- Assignment -
Find the line in the entries below that contains "sao cho sau". Repeat it exactly, and every line after it through the line that contains "can mean, and".

- Available data -

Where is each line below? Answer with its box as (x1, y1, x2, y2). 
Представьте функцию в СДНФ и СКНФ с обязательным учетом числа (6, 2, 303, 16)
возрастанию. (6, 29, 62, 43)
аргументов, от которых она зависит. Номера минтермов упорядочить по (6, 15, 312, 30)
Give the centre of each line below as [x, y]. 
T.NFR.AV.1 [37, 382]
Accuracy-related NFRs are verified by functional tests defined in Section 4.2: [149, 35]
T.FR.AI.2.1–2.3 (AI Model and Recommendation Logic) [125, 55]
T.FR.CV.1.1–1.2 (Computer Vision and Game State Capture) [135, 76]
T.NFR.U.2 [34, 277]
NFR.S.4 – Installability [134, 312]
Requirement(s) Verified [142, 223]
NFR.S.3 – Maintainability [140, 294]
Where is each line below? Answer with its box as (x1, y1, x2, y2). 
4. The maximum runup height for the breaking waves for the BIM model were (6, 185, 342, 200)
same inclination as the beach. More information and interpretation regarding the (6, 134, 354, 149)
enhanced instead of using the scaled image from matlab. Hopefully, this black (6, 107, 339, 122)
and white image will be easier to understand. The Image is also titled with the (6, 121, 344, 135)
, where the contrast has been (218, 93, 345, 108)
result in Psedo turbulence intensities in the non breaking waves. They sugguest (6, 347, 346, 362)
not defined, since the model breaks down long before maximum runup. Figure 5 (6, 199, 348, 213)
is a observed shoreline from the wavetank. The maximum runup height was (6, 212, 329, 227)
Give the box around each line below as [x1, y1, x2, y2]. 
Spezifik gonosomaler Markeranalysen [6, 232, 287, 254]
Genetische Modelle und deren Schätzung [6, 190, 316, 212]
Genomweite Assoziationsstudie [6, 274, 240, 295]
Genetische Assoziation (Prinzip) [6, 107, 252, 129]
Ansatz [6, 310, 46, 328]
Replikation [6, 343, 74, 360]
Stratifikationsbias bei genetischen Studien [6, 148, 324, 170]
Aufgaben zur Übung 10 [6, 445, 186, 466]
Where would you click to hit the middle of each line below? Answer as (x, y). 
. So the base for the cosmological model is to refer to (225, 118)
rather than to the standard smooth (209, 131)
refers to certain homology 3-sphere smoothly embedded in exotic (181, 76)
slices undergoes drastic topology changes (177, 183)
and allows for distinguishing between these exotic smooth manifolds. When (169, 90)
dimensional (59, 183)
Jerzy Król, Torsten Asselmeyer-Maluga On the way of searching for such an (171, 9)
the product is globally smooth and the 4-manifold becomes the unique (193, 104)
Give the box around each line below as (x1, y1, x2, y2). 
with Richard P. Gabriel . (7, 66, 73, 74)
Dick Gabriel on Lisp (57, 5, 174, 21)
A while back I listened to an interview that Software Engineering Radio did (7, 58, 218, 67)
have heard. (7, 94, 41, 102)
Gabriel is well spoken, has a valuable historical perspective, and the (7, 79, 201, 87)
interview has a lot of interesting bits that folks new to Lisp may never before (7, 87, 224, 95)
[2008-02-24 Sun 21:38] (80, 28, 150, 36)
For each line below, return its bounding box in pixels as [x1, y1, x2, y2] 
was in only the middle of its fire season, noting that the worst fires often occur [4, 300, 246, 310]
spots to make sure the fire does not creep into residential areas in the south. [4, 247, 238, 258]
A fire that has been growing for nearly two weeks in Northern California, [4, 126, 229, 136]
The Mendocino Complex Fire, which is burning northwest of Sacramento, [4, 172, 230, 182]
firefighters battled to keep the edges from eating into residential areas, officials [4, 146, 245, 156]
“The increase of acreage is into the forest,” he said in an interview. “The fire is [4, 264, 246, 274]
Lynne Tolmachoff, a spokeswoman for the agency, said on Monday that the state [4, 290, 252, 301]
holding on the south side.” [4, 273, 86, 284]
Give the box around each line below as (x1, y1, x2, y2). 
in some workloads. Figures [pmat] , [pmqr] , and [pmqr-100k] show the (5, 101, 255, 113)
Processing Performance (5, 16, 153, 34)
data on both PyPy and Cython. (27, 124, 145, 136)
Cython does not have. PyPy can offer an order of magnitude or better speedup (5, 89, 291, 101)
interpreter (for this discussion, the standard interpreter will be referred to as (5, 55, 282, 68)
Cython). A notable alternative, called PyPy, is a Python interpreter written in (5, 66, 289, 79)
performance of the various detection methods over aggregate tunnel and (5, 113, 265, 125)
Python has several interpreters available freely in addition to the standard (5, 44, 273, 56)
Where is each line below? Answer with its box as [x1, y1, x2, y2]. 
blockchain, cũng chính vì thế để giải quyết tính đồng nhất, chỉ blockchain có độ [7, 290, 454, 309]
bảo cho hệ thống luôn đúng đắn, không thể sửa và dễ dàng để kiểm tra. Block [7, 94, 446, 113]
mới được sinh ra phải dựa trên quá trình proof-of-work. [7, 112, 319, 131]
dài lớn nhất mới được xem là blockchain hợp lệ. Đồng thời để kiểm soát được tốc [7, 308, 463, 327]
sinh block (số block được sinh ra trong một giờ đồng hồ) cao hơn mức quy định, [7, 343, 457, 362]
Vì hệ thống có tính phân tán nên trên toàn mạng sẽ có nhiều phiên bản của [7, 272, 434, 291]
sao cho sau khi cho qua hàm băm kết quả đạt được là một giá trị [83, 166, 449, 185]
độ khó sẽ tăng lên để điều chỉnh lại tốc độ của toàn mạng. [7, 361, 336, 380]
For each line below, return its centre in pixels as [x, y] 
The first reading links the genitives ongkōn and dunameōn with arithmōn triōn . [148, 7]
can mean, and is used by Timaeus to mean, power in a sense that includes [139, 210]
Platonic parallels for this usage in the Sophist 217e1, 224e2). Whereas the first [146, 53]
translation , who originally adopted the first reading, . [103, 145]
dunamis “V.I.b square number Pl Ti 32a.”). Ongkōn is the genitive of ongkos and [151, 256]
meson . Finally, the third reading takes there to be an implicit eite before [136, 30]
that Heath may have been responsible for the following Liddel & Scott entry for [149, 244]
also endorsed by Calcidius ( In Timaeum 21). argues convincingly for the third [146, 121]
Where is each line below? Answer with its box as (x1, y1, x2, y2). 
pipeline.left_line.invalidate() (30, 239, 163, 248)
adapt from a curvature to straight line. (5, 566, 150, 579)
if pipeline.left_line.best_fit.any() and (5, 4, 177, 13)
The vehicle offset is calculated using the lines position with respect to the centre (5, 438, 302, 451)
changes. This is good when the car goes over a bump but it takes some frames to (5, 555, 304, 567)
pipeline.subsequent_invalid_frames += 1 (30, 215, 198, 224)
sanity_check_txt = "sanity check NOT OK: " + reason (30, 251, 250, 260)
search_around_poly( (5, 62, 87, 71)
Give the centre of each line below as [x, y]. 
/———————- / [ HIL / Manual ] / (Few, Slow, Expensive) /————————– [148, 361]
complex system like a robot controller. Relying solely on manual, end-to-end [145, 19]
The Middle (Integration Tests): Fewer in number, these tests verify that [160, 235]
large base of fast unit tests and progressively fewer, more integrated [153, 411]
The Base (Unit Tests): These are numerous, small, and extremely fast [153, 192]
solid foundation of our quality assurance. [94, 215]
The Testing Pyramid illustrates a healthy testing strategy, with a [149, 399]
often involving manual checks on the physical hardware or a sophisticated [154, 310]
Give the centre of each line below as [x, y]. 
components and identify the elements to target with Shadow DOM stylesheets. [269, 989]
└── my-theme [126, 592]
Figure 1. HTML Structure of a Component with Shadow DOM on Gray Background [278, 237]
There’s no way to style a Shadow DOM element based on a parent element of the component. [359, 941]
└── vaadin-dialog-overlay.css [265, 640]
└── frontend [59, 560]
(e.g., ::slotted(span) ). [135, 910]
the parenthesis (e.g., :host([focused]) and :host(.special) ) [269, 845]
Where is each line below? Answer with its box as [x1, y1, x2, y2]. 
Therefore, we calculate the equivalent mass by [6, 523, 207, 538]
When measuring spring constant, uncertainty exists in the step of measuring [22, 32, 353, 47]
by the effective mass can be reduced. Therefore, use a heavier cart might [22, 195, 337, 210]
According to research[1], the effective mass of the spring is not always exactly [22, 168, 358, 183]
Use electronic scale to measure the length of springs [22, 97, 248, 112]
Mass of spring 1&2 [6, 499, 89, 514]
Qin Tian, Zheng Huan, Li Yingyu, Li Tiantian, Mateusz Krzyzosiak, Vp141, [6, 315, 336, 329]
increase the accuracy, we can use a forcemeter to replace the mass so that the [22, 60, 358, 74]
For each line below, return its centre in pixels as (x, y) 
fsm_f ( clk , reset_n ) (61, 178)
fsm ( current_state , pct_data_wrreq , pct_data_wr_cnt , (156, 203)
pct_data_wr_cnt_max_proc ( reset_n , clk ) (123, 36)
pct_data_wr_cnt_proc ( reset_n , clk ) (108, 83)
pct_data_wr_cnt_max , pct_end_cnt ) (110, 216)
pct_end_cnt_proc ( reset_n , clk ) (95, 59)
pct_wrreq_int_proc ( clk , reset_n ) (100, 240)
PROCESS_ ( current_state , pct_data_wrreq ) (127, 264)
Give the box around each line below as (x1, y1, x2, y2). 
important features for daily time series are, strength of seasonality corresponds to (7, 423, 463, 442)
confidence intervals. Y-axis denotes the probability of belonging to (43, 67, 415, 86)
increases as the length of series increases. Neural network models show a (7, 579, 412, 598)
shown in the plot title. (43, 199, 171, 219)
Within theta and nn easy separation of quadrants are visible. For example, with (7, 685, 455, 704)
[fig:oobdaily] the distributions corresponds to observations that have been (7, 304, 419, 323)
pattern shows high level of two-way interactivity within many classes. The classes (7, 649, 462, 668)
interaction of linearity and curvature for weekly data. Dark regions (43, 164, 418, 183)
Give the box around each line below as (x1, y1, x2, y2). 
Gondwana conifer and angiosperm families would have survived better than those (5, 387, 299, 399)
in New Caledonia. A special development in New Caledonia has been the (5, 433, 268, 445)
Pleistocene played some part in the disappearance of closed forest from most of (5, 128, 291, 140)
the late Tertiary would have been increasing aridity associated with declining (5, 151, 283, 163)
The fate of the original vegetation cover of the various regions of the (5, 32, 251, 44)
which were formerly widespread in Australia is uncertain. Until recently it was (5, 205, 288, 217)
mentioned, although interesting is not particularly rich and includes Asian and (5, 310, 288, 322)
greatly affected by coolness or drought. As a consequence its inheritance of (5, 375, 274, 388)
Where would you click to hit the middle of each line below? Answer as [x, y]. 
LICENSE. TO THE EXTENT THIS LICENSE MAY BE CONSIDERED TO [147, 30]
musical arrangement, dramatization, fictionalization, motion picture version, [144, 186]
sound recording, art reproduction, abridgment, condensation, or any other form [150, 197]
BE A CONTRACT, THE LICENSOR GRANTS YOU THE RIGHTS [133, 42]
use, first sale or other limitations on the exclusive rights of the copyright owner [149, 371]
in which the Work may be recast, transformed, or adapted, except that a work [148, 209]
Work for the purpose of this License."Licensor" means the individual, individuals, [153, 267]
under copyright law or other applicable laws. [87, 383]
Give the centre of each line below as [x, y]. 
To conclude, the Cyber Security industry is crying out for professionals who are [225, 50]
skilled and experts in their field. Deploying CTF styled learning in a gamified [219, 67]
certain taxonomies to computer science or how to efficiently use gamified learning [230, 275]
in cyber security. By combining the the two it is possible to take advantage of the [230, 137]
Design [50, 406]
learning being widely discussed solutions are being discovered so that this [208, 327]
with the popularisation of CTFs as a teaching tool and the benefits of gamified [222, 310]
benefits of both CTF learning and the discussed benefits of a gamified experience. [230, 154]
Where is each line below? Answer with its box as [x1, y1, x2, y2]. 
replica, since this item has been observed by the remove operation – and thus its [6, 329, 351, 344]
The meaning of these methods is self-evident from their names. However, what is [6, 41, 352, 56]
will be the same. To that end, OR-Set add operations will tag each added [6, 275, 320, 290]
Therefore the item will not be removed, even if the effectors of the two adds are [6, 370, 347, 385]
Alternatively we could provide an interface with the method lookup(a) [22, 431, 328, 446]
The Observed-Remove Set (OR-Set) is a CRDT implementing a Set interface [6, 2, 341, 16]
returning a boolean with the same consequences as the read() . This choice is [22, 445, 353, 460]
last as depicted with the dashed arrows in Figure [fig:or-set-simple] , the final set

- Answer to the exercise -
sao cho sau khi cho qua hàm băm kết quả đạt được là một giá trị [83, 166, 449, 185]
độ khó sẽ tăng lên để điều chỉnh lại tốc độ của toàn mạng. [7, 361, 336, 380]
For each line below, return its centre in pixels as [x, y] 
The first reading links the genitives ongkōn and dunameōn with arithmōn triōn . [148, 7]
can mean, and is used by Timaeus to mean, power in a sense that includes [139, 210]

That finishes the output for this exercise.